Deux Mondiaux sur le fil depuis 2018

Il faut remonter à la Russie 2018 pour comprendre comment on en est arrivé là. L'Iran avait participé, comme tous les ans depuis 1978 (sauf en 1980 lors du boycott). Mais depuis, les tensions n'ont cessé de monter. En 2022 au Qatar, la participation avait traîné en longueur, avec des menaces d'exclusion de la part de certains pays occidentaux après les mouvements protestataires qui agitaient Téhéran.

Cette fois, la situation était encore plus complexe. Les craintes sécuritaires, légitimes ou instrumentalisées, ont failli coûter à l'Iran sa place au Mondial. Plusieurs pays ont exercé une pression silencieuse mais constante sur la FIFA pour que la Team Melli soit écartée. Rien de formel, mais suffisamment de signaux pour que les dirigeants iraniens réalisent qu'ils ne pourraient pas compter sur une participation de routine.

D'ailleurs, on l'oublie souvent : l'Iran n'a jamais réussi à passer le premier tour d'une Coupe du Monde. Sur les cinq présences (1978, 1998, 2006, 2014, 2018), zéro victoire, zéro match nul mémorable. Quatre défaites en 2018 face à l'Espagne, le Portugal et le Maroc. Aucune efficacité offensive, une défense porose. Statistiquement, c'est l'une des équipes les moins compétitives du Mondial. Pourtant, sa présence reste symboliquement précieuse pour Infantino.
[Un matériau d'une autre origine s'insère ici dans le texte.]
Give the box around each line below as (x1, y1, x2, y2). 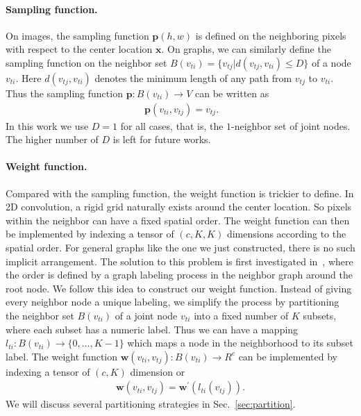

Un précédent qui inquiète les autres petites nations

En cédant aux exigences iraniennes, la FIFA ouvre une boîte de Pandore. Aucune autre équipe n'avait jusqu'ici imposé ses conditions de participation. Voilà qu'une nation peut désormais dire : si vous voulez nous avoir, vous acceptez nos termes.

Les petites fédérations observent. Certaines, engluées dans des situations politiques délicates, se demandent si elles peuvent à leur tour faire du Mondial un outil de négociation. La FIFA a établi un précédent dangereux pour son autorité. Infantino a choisi la pragmatisme : préserver l'universalité apparente du Mondial quitte à plier face aux pressions géopolitiques.

D'ici 2026, il faudra attendre l'annonce des groupes pour savoir où la Team Melli sera versée. Les États-Unis accueilleront le tournoi du 11 juin au 19 juillet 2026. Personne en Amérique du Nord n'oublie les tensions de ces dernières années. Mais Gianni Infantino a jugé que le football devait être plus fort que la politique. Jusqu'à quand, c'est la vraie question.